Instructions to follow: Going through the entries below, copy out each line that contains "states".

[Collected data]
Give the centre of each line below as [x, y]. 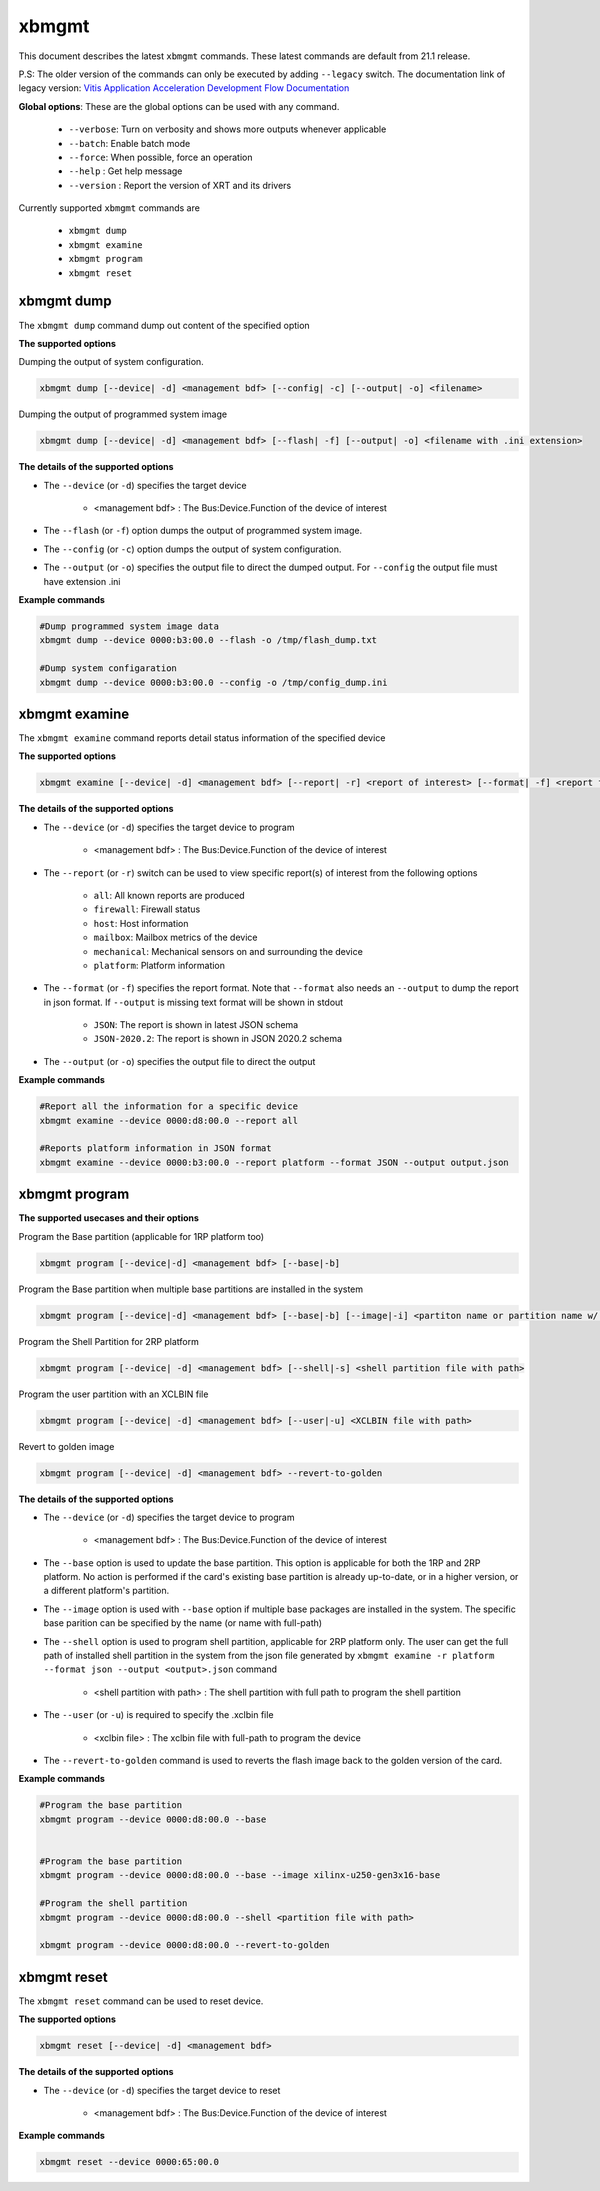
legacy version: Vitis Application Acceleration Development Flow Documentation [184, 88]
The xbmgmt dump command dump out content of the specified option [164, 325]
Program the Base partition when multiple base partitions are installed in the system [191, 1289]
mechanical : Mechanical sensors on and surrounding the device [228, 951]
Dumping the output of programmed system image [123, 414]
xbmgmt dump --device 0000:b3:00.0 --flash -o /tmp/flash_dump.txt [208, 640]
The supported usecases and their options [109, 1218]
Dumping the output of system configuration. [111, 362]
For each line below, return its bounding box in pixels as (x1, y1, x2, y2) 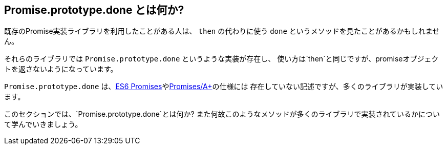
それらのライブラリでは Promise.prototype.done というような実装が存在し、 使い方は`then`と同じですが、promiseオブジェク (4, 54, 439, 63)
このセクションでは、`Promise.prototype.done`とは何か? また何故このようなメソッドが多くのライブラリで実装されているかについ (4, 110, 440, 119)
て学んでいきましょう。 (4, 120, 82, 129)
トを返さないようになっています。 (4, 65, 118, 74)
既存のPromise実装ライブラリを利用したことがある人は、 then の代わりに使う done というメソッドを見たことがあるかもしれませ (4, 27, 440, 36)
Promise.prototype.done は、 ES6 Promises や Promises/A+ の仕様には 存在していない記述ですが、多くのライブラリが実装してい (4, 82, 443, 91)
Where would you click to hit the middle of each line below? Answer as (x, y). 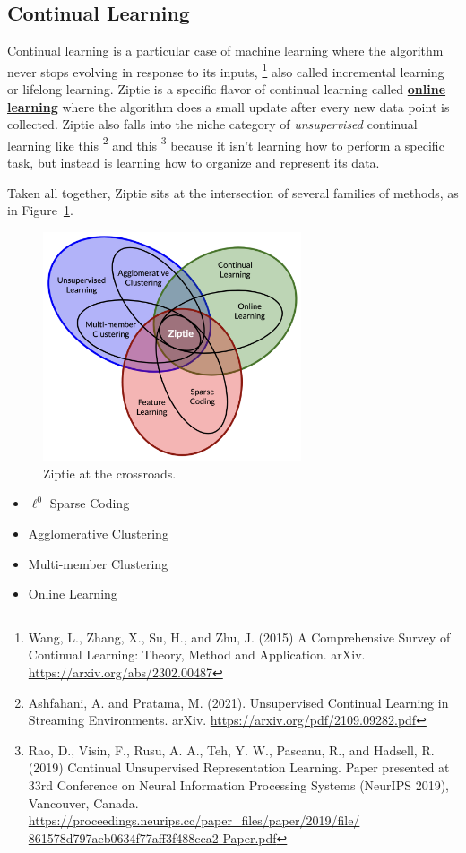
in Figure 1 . (40, 210)
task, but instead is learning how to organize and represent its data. (194, 163)
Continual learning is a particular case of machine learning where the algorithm (225, 51)
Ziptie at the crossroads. (110, 473)
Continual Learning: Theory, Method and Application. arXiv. (197, 655)
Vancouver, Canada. (83, 802)
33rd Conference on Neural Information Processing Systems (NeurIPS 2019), (238, 784)
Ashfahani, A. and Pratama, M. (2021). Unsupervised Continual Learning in (238, 702)
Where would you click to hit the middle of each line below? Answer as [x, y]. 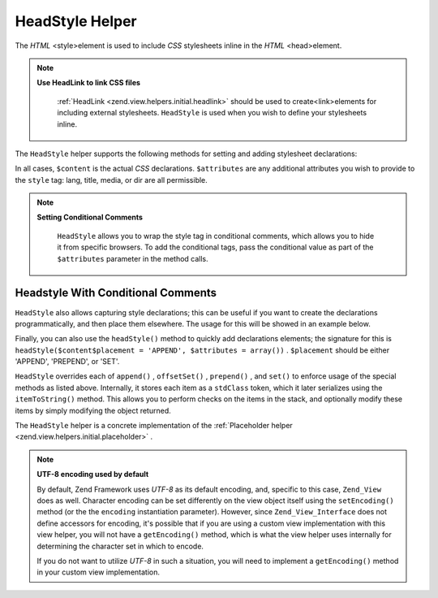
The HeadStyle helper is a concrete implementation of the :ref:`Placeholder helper [154, 426]
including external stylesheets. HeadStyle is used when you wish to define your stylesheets [212, 113]
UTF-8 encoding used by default [93, 474]
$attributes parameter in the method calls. [133, 258]
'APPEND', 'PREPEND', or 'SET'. [67, 362]
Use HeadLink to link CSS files [89, 83]
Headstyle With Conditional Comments [116, 293]
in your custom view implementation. [98, 572]
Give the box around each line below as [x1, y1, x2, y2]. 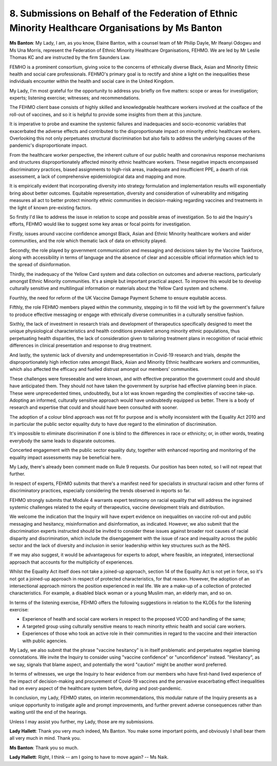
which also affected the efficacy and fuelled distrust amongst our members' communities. [9, 366, 200, 372]
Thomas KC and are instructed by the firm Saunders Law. [9, 54, 131, 61]
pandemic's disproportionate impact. [9, 142, 88, 148]
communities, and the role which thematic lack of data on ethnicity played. [9, 238, 167, 244]
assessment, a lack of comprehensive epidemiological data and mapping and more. [9, 173, 187, 179]
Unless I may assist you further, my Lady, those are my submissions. [9, 718, 154, 724]
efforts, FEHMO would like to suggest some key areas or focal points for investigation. [9, 221, 191, 227]
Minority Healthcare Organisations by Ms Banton [9, 22, 223, 33]
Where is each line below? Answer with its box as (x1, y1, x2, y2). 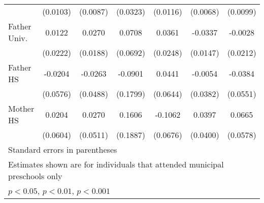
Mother (8, 103, 35, 114)
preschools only (8, 170, 62, 182)
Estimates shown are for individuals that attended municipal (8, 158, 224, 170)
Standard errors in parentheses (8, 144, 117, 155)
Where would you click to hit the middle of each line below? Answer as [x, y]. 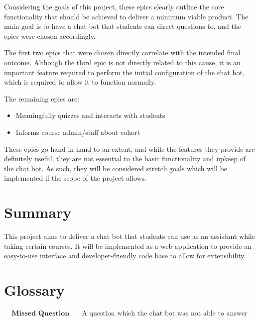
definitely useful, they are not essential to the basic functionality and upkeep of [125, 159]
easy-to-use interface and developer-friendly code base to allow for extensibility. [125, 256]
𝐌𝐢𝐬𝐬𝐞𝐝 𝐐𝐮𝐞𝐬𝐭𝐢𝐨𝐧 [41, 313]
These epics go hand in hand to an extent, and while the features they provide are [129, 149]
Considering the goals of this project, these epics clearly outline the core [114, 6]
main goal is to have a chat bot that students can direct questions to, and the [123, 26]
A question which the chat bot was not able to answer [165, 313]
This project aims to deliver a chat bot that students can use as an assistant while [129, 236]
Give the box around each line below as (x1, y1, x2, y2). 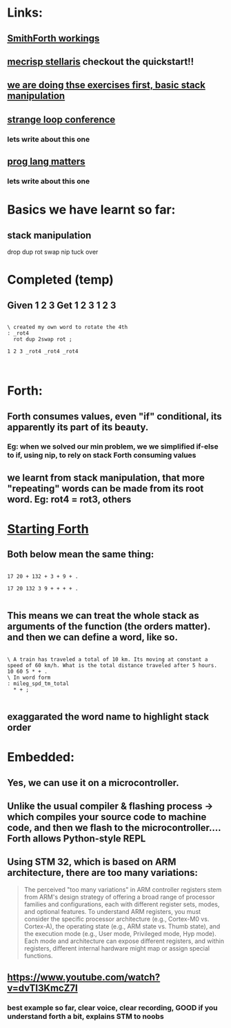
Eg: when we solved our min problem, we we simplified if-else (7, 442, 219, 451)
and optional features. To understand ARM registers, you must (23, 907, 201, 915)
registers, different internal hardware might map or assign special (23, 944, 210, 952)
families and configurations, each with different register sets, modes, (23, 900, 220, 908)
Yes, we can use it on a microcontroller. (7, 776, 179, 789)
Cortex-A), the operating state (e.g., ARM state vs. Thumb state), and (23, 922, 221, 931)
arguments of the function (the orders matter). (7, 621, 211, 633)
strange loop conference (7, 113, 116, 125)
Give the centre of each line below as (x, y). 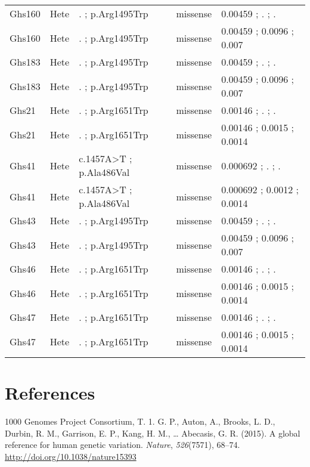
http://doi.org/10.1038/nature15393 (71, 456)
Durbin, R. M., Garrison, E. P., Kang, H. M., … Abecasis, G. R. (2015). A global (153, 433)
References (50, 393)
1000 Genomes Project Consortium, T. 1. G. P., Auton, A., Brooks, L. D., (140, 421)
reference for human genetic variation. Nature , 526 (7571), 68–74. (123, 445)
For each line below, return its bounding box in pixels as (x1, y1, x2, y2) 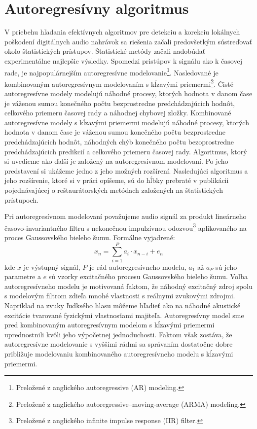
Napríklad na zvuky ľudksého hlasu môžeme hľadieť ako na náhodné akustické (4, 300, 241, 311)
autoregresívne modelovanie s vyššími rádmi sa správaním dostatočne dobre (4, 339, 233, 349)
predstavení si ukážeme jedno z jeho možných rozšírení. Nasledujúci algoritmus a (4, 165, 248, 176)
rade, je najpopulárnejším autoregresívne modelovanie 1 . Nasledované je (4, 66, 219, 77)
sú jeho (216, 261, 237, 272)
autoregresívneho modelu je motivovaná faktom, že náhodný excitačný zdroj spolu (4, 281, 253, 291)
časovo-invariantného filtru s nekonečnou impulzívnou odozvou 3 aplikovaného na (4, 221, 247, 233)
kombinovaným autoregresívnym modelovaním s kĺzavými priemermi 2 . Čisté (4, 77, 233, 89)
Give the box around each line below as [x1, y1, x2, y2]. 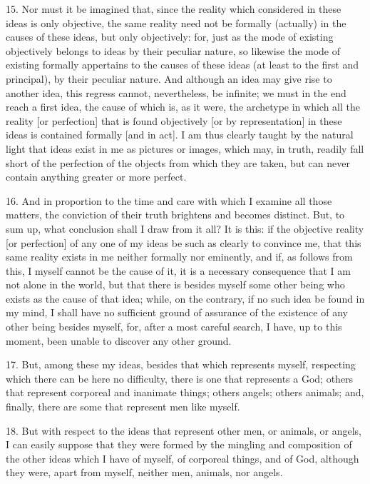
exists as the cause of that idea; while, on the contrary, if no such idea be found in [6, 291, 365, 306]
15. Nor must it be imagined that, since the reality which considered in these [6, 1, 341, 16]
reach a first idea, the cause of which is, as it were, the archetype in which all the [6, 99, 361, 114]
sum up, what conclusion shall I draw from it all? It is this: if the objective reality [6, 221, 364, 236]
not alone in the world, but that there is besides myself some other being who [6, 277, 345, 292]
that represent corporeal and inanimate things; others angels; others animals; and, [6, 385, 364, 400]
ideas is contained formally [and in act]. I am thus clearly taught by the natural [6, 127, 354, 142]
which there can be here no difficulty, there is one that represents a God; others [6, 370, 354, 385]
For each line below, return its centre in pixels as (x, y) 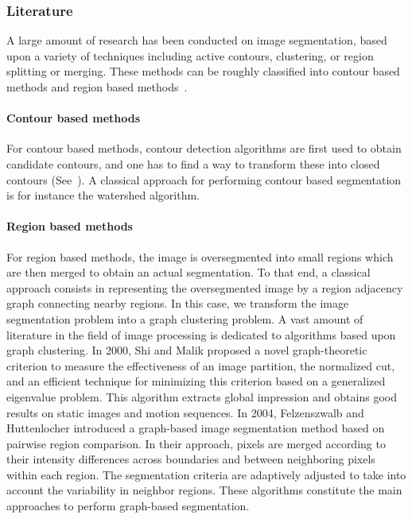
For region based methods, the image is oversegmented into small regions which (200, 256)
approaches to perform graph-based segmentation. (128, 506)
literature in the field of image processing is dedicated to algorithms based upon (201, 334)
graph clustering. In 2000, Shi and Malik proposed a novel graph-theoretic (187, 350)
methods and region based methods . (97, 87)
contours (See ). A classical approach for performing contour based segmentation (204, 179)
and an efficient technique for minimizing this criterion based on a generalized (196, 381)
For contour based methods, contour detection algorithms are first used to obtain (204, 148)
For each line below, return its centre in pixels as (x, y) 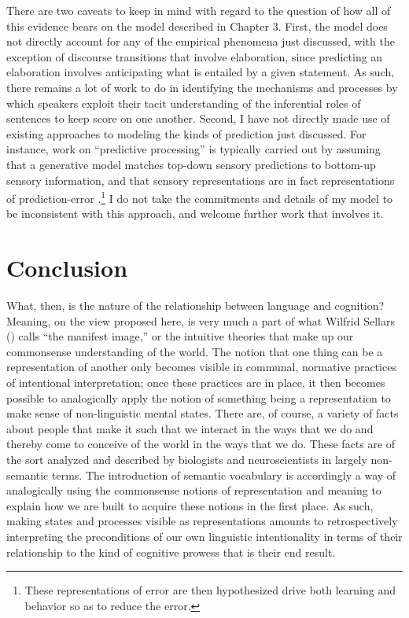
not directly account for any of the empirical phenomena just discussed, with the (201, 41)
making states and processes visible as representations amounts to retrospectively (202, 521)
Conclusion (67, 268)
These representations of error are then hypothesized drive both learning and (210, 590)
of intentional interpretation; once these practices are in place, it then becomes (196, 383)
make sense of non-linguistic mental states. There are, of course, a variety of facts (203, 413)
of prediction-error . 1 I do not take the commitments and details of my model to (200, 197)
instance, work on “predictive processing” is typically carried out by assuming (193, 149)
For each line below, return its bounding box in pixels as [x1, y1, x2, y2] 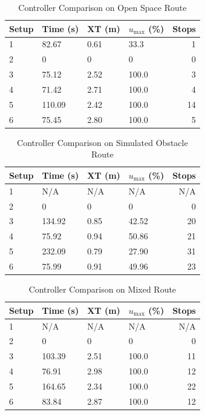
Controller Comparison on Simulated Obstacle [17, 136, 188, 148]
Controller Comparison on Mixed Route [28, 283, 177, 296]
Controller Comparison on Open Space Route [18, 1, 187, 13]
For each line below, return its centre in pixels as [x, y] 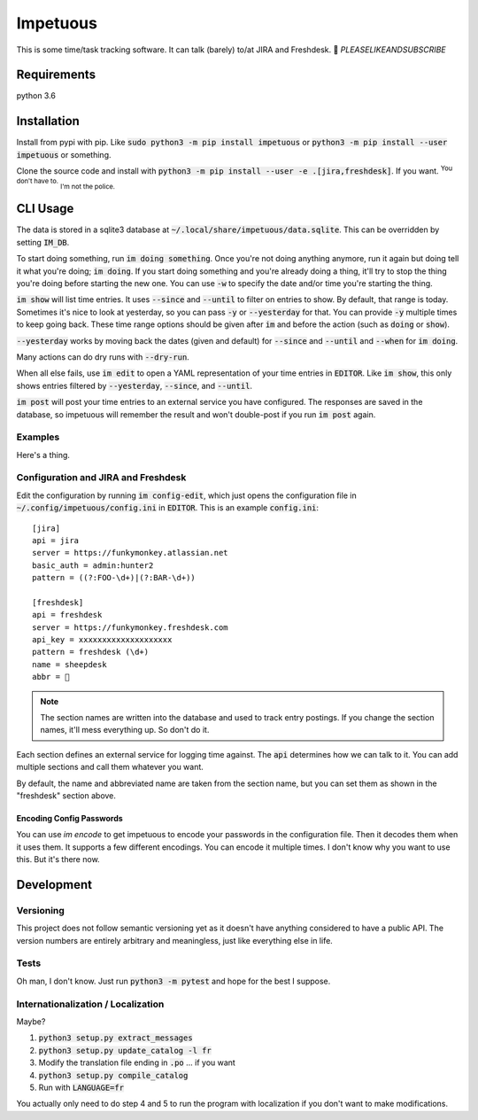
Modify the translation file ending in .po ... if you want [137, 1062]
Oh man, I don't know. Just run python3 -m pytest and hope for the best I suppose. [173, 981]
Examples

Answer space:
making states and processes visible as representations amounts to retrospectively (202, 521)
make sense of non-linguistic mental states. There are, of course, a variety of facts (203, 413)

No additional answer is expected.